With the pictures excluded, retype the records that follow exactly.

[Source data]
──────

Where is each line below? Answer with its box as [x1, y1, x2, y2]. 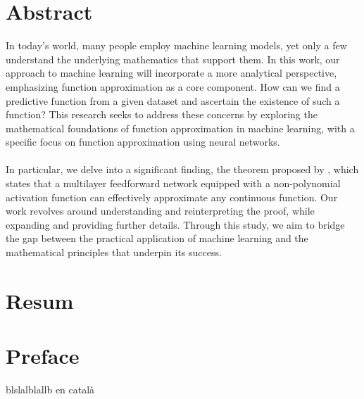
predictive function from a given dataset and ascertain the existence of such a [6, 93, 340, 108]
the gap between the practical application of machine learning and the [6, 231, 308, 246]
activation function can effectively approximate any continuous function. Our [6, 189, 338, 204]
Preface [6, 341, 80, 370]
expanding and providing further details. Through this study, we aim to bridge [6, 217, 345, 232]
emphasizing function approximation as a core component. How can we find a [6, 79, 340, 94]
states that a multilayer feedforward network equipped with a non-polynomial [6, 176, 341, 191]
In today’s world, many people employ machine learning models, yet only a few [6, 38, 347, 53]
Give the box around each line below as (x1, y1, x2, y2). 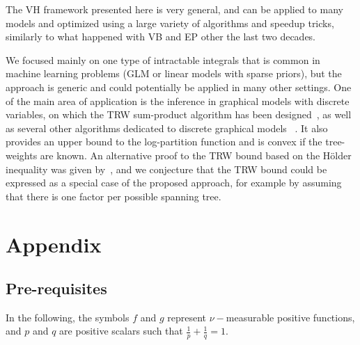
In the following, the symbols (6, 310, 130, 324)
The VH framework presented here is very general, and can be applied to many (6, 2, 343, 16)
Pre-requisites (6, 278, 107, 299)
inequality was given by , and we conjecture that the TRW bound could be (6, 161, 327, 176)
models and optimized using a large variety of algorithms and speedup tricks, (6, 15, 334, 30)
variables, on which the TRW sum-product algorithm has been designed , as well (6, 107, 352, 122)
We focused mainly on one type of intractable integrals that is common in (6, 52, 320, 67)
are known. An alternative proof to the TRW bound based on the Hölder (40, 147, 352, 162)
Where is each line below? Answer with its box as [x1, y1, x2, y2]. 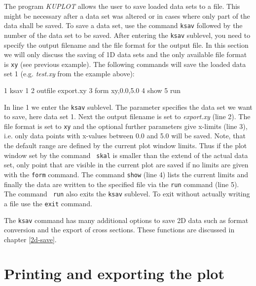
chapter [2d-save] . [4, 234, 57, 244]
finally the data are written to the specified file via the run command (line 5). [4, 179, 239, 189]
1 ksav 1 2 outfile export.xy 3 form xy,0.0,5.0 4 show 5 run [4, 85, 181, 95]
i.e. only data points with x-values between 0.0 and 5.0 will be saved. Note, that [4, 130, 246, 141]
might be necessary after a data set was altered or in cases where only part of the [4, 10, 250, 21]
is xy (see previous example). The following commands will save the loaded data [4, 59, 246, 69]
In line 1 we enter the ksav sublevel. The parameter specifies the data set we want [4, 101, 253, 112]
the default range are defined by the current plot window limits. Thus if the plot [4, 140, 247, 151]
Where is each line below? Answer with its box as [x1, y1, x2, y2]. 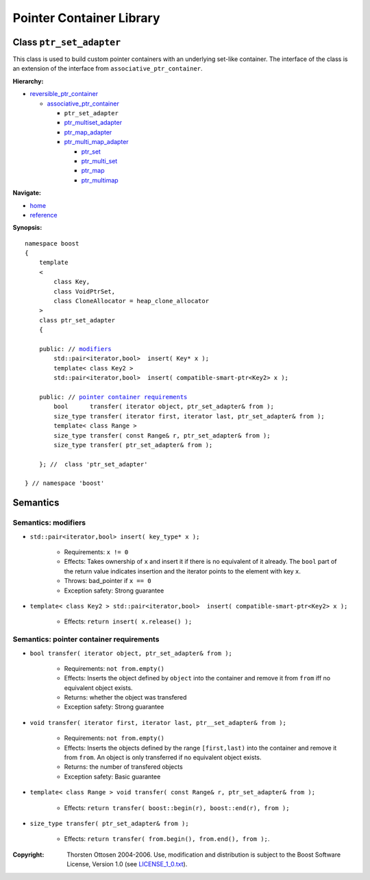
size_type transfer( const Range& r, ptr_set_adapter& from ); [53, 431, 271, 439]
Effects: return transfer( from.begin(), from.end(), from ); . [64, 835, 270, 843]
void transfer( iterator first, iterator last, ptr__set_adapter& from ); [29, 719, 287, 726]
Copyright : [12, 851, 45, 859]
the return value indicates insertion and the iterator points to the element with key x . [64, 567, 301, 575]
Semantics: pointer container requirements [12, 634, 160, 644]
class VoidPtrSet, [53, 287, 116, 295]
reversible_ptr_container [29, 90, 99, 98]
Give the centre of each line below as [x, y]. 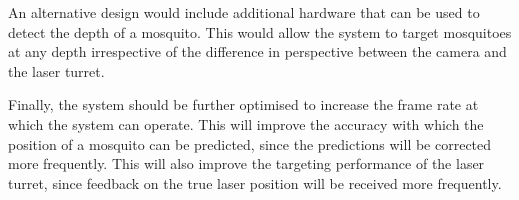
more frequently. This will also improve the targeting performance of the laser [246, 163]
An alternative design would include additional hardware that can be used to [244, 12]
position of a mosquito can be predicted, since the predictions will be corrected [250, 143]
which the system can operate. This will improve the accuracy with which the [246, 123]
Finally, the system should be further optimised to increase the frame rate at [243, 104]
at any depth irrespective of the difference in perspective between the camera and [257, 51]
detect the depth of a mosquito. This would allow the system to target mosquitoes [260, 31]
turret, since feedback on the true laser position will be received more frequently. [255, 182]
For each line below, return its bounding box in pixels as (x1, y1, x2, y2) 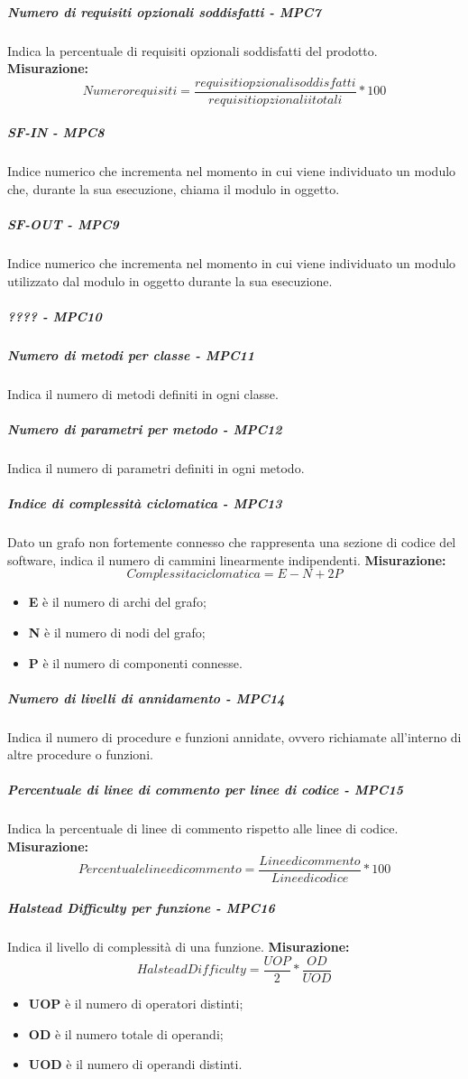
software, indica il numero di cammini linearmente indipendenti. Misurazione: (7, 550, 446, 569)
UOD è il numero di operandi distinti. (28, 1055, 243, 1074)
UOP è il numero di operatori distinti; (28, 993, 243, 1012)
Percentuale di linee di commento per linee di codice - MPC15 (7, 780, 403, 799)
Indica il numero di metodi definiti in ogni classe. (7, 384, 279, 403)
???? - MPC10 (7, 306, 102, 325)
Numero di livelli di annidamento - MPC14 (7, 688, 285, 707)
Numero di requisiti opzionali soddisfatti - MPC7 (7, 2, 321, 21)
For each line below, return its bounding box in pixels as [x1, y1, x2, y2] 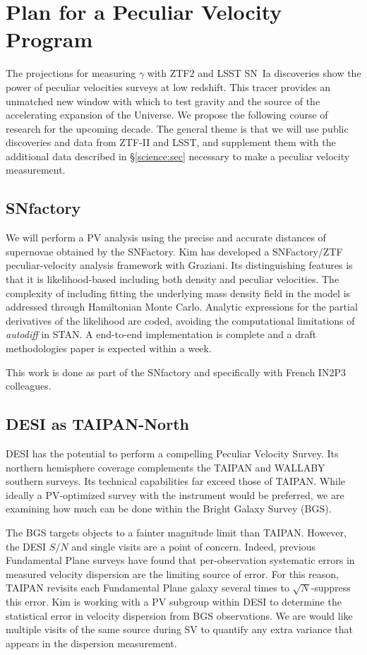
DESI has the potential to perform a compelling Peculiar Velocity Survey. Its [6, 446, 339, 460]
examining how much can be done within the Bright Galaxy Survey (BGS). [6, 501, 332, 516]
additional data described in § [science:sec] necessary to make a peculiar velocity [6, 148, 350, 163]
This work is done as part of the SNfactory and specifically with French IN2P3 [6, 364, 346, 379]
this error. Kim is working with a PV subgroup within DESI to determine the [6, 594, 342, 608]
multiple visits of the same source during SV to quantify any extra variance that [6, 622, 354, 637]
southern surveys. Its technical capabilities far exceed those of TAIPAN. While [6, 474, 346, 488]
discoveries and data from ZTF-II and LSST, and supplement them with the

──────

[Solution]
Where is each line below? Answer with its box as [x1, y1, x2, y2]. 
predictive function from a given dataset and ascertain the existence of such a [6, 93, 340, 108]
the gap between the practical application of machine learning and the [6, 231, 308, 246]
activation function can effectively approximate any continuous function. Our [6, 189, 338, 204]
Preface [6, 341, 80, 370]
expanding and providing further details. Through this study, we aim to bridge [6, 217, 345, 232]
emphasizing function approximation as a core component. How can we find a [6, 79, 340, 94]
states that a multilayer feedforward network equipped with a non-polynomial [6, 176, 341, 191]
In today’s world, many people employ machine learning models, yet only a few [6, 38, 347, 53]
Give the box around each line below as (x1, y1, x2, y2). 
In the following, the symbols (6, 310, 130, 324)
The VH framework presented here is very general, and can be applied to many (6, 2, 343, 16)
Pre-requisites (6, 278, 107, 299)
inequality was given by , and we conjecture that the TRW bound could be (6, 161, 327, 176)
models and optimized using a large variety of algorithms and speedup tricks, (6, 15, 334, 30)
variables, on which the TRW sum-product algorithm has been designed , as well (6, 107, 352, 122)
We focused mainly on one type of intractable integrals that is common in (6, 52, 320, 67)
are known. An alternative proof to the TRW bound based on the Hölder (40, 147, 352, 162)
Where is each line below? Answer with its box as [x1, y1, x2, y2]. 
chapter [2d-save] . [4, 234, 57, 244]
finally the data are written to the specified file via the run command (line 5). [4, 179, 239, 189]
1 ksav 1 2 outfile export.xy 3 form xy,0.0,5.0 4 show 5 run [4, 85, 181, 95]
i.e. only data points with x-values between 0.0 and 5.0 will be saved. Note, that [4, 130, 246, 141]
might be necessary after a data set was altered or in cases where only part of the [4, 10, 250, 21]
is xy (see previous example). The following commands will save the loaded data [4, 59, 246, 69]
In line 1 we enter the ksav sublevel. The parameter specifies the data set we want [4, 101, 253, 112]
the default range are defined by the current plot window limits. Thus if the plot [4, 140, 247, 151]
Where is each line below? Answer with its box as [x1, y1, x2, y2]. 
size_type transfer( const Range& r, ptr_set_adapter& from ); [53, 431, 271, 439]
Effects: return transfer( from.begin(), from.end(), from ); . [64, 835, 270, 843]
void transfer( iterator first, iterator last, ptr__set_adapter& from ); [29, 719, 287, 726]
Copyright : [12, 851, 45, 859]
the return value indicates insertion and the iterator points to the element with key x . [64, 567, 301, 575]
Semantics: pointer container requirements [12, 634, 160, 644]
class VoidPtrSet, [53, 287, 116, 295]
reversible_ptr_container [29, 90, 99, 98]
Give the centre of each line below as [x, y]. 
more frequently. This will also improve the targeting performance of the laser [246, 163]
An alternative design would include additional hardware that can be used to [244, 12]
position of a mosquito can be predicted, since the predictions will be corrected [250, 143]
which the system can operate. This will improve the accuracy with which the [246, 123]
Finally, the system should be further optimised to increase the frame rate at [243, 104]
at any depth irrespective of the difference in perspective between the camera and [257, 51]
detect the depth of a mosquito. This would allow the system to target mosquitoes [260, 31]
turret, since feedback on the true laser position will be received more frequently. [255, 182]
For each line below, return its bounding box in pixels as (x1, y1, x2, y2) 
software, indica il numero di cammini linearmente indipendenti. Misurazione: (7, 550, 446, 569)
UOD è il numero di operandi distinti. (28, 1055, 243, 1074)
UOP è il numero di operatori distinti; (28, 993, 243, 1012)
Percentuale di linee di commento per linee di codice - MPC15 (7, 780, 403, 799)
Indica il numero di metodi definiti in ogni classe. (7, 384, 279, 403)
???? - MPC10 (7, 306, 102, 325)
Numero di livelli di annidamento - MPC14 (7, 688, 285, 707)
Numero di requisiti opzionali soddisfatti - MPC7 (7, 2, 321, 21)
For each line below, return its bounding box in pixels as [x1, y1, x2, y2] 
DESI has the potential to perform a compelling Peculiar Velocity Survey. Its [6, 446, 339, 460]
examining how much can be done within the Bright Galaxy Survey (BGS). [6, 501, 332, 516]
additional data described in § [science:sec] necessary to make a peculiar velocity [6, 148, 350, 163]
This work is done as part of the SNfactory and specifically with French IN2P3 [6, 364, 346, 379]
this error. Kim is working with a PV subgroup within DESI to determine the [6, 594, 342, 608]
multiple visits of the same source during SV to quantify any extra variance that [6, 622, 354, 637]
southern surveys. Its technical capabilities far exceed those of TAIPAN. While [6, 474, 346, 488]
discoveries and data from ZTF-II and LSST, and supplement them with the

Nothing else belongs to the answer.